--- Input Enclosed Below ---

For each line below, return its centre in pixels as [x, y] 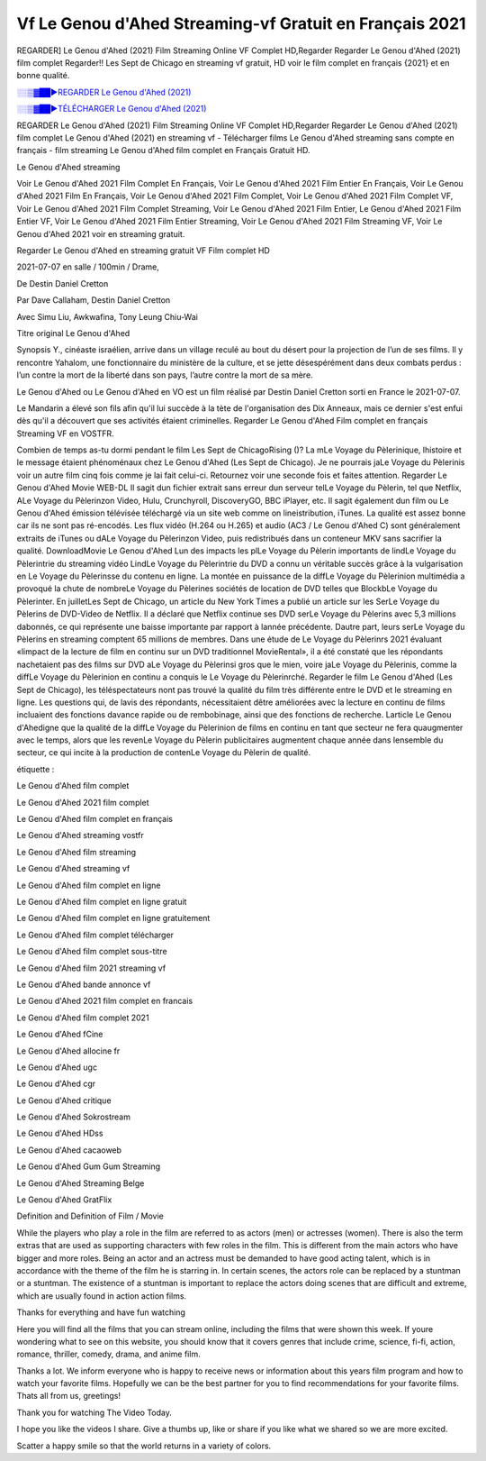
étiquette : [36, 769]
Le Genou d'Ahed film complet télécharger [95, 935]
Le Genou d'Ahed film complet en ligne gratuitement [113, 918]
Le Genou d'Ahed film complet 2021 [83, 1018]
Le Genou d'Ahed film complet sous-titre [92, 952]
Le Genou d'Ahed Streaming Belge [81, 1183]
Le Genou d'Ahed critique [64, 1100]
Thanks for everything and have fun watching [101, 1312]
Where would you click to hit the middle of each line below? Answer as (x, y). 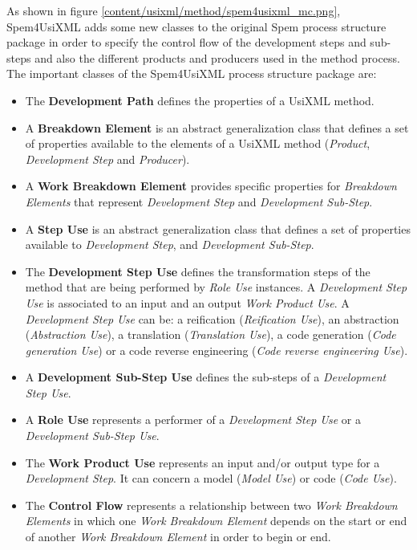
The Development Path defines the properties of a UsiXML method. (200, 100)
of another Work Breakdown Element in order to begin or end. (178, 537)
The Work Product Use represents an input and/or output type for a (202, 462)
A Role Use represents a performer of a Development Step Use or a (193, 420)
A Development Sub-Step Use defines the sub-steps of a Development (206, 377)
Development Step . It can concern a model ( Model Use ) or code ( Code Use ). (211, 478)
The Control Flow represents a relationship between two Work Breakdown (211, 505)
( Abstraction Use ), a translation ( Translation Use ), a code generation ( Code (211, 334)
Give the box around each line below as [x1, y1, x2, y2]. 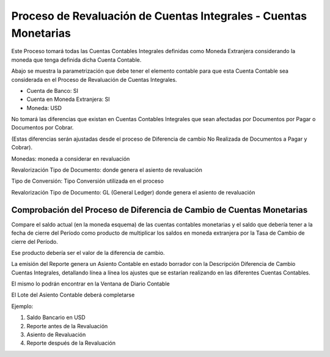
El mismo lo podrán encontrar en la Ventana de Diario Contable [11, 280, 170, 287]
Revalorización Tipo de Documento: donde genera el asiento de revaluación [11, 166, 203, 174]
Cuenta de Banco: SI [26, 87, 79, 94]
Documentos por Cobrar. [11, 124, 74, 131]
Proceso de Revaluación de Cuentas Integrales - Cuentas [11, 9, 307, 23]
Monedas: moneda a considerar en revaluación [11, 155, 130, 162]
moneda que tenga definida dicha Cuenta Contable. [11, 56, 142, 64]
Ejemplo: [11, 303, 34, 310]
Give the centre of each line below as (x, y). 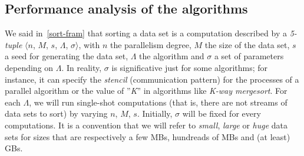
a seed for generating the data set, (67, 56)
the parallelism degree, (151, 44)
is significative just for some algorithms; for (190, 67)
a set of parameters (249, 56)
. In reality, (82, 67)
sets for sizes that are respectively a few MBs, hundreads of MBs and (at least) (148, 136)
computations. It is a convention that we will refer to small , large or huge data (146, 125)
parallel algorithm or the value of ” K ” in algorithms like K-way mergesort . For (146, 91)
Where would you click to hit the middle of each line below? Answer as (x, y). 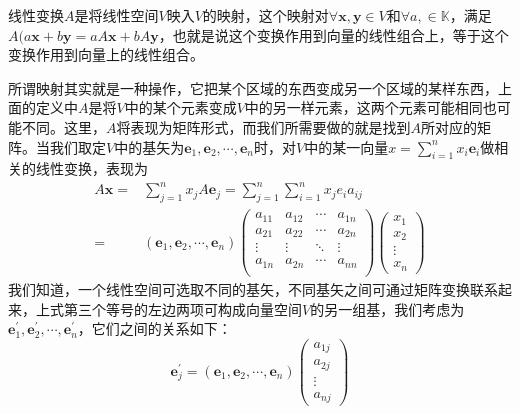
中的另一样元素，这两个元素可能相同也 (370, 107)
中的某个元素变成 (180, 107)
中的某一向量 (346, 146)
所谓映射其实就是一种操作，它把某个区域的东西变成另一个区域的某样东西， (253, 87)
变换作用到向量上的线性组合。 (106, 54)
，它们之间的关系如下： (154, 328)
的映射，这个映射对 (265, 15)
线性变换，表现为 (91, 168)
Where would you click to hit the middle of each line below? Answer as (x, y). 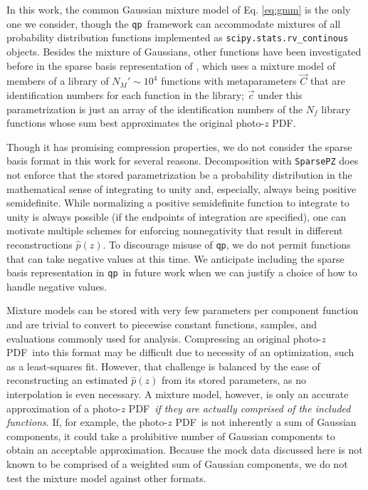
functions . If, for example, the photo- (87, 422)
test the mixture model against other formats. (106, 478)
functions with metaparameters (229, 81)
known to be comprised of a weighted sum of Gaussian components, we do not (177, 463)
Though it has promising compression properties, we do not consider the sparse (179, 146)
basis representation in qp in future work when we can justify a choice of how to (182, 272)
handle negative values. (57, 286)
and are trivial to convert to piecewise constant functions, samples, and (162, 324)
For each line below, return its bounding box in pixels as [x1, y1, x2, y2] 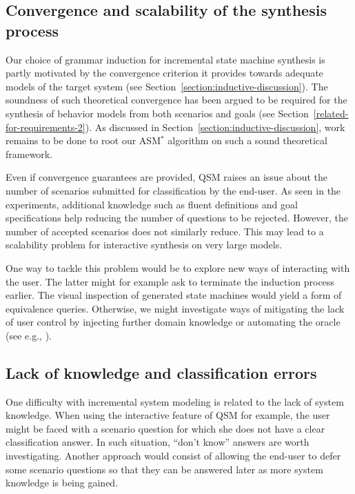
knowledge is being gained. [6, 475, 119, 490]
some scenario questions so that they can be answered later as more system [6, 462, 323, 476]
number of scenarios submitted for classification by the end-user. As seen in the [6, 183, 341, 197]
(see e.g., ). [6, 328, 52, 342]
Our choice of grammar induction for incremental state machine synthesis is [6, 52, 325, 66]
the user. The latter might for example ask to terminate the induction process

--- End of Enclosed Input ---

▶ **Work instructions**: From the line that holds "(see e.g., ). [6, 328, 52, 342]" down to the last line of the material, copy every line exactly and add nothing.

▶ **Output for this exercise**:
(see e.g., ). [6, 328, 52, 342]
Our choice of grammar induction for incremental state machine synthesis is [6, 52, 325, 66]
the user. The latter might for example ask to terminate the induction process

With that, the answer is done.